▸ **Problem to solve**
Beginning with the line that contains "The page's text", copy each subsequent line of the data below through the last one, including both ends but not the pictures.

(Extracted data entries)

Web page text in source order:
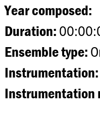
Year composed:
Duration:
Ensemble type:
Instrumentation:
Instrumentation
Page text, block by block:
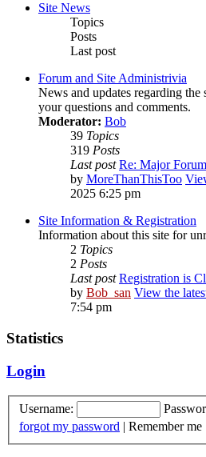
Site News
Topics
Posts
Last post
Forum and Site Administrivia
News and updates regarding the
your questions and comments.
Moderator: Bob
39 Topics
319 Posts
Last post Re: Major
by MoreThanThisToo
2025 6:25 pm
Site Information & Registration
Information about this site for
2 Topics
2 Posts
Last post Registration is
by Bob_san View the
7:54 pm
Statistics
Login
Username:
forgot my password | Remember me
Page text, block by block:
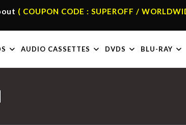
( COUPON CODE : SUPEROFF /
AUDIO CASSETTES DVDS BLU-RAY
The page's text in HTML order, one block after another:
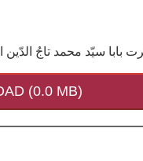
بابا سیّد محمد تاجُ
(0.0 MB)

▸ **Answer section**
The page's text in HTML order, one block after another:
بابا سیّد محمد تاجُ
(0.0 MB)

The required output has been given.